## TASK REQUIREMENTS:
Sort through the listing below and keep each line with the word "Element". Copy those.

## RECORD SET:
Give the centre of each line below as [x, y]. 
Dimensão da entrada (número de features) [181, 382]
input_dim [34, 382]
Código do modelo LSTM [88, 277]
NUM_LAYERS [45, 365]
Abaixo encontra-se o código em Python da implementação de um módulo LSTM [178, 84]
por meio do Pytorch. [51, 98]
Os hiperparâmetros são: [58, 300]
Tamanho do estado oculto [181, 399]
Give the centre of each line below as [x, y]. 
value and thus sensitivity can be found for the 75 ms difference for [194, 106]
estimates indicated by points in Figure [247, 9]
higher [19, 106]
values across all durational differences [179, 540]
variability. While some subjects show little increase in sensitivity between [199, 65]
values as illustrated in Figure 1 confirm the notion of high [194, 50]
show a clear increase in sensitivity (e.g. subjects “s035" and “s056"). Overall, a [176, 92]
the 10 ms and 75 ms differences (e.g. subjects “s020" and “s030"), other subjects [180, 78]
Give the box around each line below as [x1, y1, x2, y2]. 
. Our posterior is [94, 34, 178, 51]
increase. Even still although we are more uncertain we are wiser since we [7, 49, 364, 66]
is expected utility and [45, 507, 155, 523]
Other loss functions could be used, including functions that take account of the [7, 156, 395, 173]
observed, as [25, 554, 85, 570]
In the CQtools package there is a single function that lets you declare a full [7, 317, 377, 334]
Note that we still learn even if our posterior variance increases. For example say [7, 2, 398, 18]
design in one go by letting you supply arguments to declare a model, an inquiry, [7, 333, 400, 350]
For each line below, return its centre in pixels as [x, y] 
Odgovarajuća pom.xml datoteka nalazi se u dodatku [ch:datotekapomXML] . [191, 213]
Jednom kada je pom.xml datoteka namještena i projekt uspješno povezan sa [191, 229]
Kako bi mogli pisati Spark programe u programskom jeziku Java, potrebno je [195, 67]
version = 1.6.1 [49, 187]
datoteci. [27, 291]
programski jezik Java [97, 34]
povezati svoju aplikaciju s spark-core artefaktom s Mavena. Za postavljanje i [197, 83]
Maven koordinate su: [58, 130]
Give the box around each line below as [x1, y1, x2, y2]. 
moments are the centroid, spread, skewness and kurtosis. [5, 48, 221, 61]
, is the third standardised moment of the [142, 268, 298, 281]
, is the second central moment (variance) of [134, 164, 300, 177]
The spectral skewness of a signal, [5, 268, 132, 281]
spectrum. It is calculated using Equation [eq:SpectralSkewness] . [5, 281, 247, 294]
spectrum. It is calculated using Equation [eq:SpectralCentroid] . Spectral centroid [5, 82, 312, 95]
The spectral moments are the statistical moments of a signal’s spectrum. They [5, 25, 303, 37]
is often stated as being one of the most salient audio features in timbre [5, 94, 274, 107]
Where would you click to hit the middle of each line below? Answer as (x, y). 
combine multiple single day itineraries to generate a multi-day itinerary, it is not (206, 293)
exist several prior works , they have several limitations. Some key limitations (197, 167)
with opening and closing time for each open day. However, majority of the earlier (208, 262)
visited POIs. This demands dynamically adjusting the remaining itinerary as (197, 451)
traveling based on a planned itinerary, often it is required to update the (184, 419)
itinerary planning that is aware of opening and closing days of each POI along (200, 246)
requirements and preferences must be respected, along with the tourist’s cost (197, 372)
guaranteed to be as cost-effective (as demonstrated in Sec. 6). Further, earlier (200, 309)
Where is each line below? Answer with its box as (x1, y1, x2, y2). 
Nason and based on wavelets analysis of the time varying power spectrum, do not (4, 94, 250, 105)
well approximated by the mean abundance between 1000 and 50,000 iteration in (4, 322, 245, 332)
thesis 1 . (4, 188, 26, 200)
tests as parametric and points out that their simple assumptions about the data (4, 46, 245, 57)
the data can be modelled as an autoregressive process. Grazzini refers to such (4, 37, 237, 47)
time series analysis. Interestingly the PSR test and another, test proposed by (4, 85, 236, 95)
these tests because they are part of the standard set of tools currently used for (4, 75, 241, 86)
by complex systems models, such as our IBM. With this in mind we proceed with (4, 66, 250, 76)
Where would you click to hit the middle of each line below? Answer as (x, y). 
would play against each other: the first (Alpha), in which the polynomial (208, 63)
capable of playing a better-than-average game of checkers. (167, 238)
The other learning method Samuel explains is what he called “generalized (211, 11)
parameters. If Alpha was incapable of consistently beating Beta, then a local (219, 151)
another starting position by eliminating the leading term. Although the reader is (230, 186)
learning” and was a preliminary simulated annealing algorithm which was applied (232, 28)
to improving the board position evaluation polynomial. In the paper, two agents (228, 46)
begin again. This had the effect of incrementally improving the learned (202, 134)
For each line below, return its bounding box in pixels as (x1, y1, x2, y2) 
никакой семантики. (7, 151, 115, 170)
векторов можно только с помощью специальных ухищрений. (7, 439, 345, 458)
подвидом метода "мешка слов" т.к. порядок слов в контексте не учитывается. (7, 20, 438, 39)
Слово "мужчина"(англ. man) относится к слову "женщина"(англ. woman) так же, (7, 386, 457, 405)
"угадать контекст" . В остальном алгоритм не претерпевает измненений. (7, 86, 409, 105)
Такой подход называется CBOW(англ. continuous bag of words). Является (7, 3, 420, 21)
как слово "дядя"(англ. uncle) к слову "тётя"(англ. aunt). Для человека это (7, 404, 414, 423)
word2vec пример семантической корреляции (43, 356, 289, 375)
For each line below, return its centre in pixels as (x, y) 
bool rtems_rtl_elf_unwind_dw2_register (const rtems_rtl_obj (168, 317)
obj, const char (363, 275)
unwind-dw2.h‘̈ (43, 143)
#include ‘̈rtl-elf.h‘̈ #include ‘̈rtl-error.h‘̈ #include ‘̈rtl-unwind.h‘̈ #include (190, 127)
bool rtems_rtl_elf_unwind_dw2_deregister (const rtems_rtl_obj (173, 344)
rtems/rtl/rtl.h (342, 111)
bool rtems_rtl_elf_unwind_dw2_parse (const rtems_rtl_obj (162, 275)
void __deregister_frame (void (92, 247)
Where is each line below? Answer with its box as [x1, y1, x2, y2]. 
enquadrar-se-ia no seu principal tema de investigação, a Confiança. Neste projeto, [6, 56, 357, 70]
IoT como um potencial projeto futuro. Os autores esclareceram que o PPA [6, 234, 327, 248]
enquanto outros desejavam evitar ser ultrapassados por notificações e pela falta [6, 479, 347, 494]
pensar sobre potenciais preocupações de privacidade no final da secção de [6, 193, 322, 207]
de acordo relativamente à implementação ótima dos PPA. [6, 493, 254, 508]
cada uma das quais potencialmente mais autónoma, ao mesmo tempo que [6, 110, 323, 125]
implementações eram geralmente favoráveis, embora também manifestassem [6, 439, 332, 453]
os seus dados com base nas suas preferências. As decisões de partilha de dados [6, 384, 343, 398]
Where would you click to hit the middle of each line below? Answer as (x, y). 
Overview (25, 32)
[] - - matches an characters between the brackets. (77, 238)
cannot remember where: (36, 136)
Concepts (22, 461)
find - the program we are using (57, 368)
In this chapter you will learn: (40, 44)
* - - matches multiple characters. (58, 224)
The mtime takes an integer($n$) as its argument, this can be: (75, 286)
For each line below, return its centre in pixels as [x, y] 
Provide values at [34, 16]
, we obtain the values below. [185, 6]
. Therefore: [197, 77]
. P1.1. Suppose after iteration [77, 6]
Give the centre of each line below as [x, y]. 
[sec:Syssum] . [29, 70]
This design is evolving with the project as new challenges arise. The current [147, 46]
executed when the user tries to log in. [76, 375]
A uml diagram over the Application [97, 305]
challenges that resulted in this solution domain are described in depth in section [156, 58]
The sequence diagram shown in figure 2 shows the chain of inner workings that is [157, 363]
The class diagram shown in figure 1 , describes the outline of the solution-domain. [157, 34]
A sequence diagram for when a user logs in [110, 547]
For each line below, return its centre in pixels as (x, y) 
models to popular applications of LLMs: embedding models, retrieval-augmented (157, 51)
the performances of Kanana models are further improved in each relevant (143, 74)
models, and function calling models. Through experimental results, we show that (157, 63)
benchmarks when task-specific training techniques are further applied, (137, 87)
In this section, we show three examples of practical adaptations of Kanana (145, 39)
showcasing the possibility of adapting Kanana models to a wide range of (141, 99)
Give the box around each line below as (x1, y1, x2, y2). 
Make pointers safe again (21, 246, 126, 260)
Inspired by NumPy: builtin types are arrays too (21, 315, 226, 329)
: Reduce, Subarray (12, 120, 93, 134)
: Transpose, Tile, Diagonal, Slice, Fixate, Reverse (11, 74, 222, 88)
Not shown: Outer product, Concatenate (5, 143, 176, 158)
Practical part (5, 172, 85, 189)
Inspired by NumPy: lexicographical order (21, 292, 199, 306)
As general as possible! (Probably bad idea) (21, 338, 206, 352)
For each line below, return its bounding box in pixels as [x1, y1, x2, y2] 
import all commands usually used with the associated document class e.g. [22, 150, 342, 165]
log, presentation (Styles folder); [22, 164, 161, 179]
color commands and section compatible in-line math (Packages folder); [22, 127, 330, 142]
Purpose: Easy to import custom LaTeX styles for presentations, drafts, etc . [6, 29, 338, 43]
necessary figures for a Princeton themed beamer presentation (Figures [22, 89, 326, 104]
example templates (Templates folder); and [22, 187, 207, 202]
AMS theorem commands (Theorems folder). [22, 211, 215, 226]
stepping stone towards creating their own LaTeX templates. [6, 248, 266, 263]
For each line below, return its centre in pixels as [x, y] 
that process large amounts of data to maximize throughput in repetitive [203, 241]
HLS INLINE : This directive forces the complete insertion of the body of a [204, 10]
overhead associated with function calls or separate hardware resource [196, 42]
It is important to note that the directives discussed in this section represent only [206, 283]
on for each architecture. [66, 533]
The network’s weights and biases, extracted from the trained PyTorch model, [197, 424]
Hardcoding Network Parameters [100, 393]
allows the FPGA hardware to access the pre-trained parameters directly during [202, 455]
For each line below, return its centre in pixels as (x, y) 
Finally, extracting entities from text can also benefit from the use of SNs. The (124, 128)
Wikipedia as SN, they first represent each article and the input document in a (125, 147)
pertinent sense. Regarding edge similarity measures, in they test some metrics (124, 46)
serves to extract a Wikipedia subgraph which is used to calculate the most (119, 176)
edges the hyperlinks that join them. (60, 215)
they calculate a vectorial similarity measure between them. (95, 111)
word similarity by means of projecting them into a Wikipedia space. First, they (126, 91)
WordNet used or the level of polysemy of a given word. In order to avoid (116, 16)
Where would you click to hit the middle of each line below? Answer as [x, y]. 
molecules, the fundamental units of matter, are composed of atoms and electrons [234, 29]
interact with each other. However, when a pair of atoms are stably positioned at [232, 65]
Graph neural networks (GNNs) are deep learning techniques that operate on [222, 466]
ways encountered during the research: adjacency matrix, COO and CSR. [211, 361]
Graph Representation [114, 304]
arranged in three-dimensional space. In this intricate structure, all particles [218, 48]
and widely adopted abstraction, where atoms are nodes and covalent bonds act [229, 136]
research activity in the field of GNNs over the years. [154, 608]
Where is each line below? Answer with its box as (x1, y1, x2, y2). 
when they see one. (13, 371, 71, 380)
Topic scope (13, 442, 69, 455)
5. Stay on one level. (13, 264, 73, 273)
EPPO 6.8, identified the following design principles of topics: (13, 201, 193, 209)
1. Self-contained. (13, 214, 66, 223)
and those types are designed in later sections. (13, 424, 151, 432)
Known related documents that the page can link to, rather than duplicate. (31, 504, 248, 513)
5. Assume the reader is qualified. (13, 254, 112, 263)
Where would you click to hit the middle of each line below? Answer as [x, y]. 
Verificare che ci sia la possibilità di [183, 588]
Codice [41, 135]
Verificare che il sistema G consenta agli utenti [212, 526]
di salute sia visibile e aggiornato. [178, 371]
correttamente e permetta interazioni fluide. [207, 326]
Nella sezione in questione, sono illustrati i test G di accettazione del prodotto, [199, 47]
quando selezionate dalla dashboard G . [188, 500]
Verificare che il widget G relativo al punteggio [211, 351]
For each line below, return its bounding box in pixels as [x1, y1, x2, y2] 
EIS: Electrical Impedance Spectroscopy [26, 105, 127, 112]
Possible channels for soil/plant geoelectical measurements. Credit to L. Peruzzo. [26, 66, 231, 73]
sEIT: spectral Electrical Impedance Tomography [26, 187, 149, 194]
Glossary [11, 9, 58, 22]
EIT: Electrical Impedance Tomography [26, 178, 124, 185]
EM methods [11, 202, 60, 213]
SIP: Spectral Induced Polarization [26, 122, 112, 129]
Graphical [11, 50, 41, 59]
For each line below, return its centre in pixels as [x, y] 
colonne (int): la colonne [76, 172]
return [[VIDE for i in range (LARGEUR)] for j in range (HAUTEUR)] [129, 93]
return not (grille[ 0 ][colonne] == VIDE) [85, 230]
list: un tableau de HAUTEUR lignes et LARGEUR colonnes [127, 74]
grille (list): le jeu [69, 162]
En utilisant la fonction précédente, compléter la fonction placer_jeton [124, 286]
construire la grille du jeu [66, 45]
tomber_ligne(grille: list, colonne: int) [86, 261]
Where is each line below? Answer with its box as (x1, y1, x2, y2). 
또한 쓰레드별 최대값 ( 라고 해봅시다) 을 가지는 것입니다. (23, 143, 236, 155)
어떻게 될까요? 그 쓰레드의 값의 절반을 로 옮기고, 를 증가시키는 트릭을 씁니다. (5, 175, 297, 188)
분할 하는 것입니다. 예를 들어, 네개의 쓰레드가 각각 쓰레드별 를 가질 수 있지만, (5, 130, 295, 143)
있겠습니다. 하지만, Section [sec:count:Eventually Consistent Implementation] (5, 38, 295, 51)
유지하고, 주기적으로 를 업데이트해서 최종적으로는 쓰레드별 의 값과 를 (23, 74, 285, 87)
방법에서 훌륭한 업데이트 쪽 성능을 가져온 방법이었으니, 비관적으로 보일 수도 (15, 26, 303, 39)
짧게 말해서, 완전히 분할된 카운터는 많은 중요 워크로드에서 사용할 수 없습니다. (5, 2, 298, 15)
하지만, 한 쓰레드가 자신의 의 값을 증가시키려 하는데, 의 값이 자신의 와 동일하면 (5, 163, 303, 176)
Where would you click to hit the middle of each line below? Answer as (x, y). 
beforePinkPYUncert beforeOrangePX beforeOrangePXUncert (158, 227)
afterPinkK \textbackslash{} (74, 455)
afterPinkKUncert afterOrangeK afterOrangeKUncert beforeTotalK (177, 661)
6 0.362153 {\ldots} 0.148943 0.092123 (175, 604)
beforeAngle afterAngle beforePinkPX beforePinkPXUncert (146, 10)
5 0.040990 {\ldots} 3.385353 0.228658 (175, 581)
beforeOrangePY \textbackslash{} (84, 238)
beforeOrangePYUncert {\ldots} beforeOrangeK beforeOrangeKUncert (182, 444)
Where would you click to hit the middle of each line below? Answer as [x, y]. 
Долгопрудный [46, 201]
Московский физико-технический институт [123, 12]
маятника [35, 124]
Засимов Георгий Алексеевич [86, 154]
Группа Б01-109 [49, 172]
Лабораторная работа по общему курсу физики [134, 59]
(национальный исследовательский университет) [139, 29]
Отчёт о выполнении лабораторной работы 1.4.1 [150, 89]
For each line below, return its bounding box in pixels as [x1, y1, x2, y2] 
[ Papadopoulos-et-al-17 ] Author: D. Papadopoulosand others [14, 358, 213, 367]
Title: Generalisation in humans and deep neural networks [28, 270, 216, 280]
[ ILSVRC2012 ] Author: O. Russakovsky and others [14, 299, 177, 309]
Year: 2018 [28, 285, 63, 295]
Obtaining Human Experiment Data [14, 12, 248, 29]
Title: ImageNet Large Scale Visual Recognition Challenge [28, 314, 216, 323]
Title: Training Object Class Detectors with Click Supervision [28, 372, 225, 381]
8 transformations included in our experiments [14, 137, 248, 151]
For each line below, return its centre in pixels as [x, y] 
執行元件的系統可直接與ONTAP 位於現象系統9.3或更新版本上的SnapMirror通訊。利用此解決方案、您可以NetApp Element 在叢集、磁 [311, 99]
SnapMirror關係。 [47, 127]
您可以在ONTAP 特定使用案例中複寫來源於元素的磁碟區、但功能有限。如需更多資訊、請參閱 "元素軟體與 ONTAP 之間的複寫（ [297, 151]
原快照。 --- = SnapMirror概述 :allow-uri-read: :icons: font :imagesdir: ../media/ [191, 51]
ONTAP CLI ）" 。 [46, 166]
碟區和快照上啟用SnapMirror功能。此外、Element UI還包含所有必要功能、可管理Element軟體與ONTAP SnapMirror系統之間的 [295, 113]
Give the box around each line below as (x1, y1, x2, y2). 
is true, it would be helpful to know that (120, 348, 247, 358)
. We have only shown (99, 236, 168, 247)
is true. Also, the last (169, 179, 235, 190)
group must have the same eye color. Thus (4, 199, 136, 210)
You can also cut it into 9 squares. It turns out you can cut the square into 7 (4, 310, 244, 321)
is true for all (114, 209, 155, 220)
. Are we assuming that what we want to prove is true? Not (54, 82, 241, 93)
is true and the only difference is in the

## REPLY:
執行元件的系統可直接與ONTAP 位於現象系統9.3或更新版本上的SnapMirror通訊。利用此解決方案、您可以NetApp Element 在叢集、磁 [311, 99]
碟區和快照上啟用SnapMirror功能。此外、Element UI還包含所有必要功能、可管理Element軟體與ONTAP SnapMirror系統之間的 [295, 113]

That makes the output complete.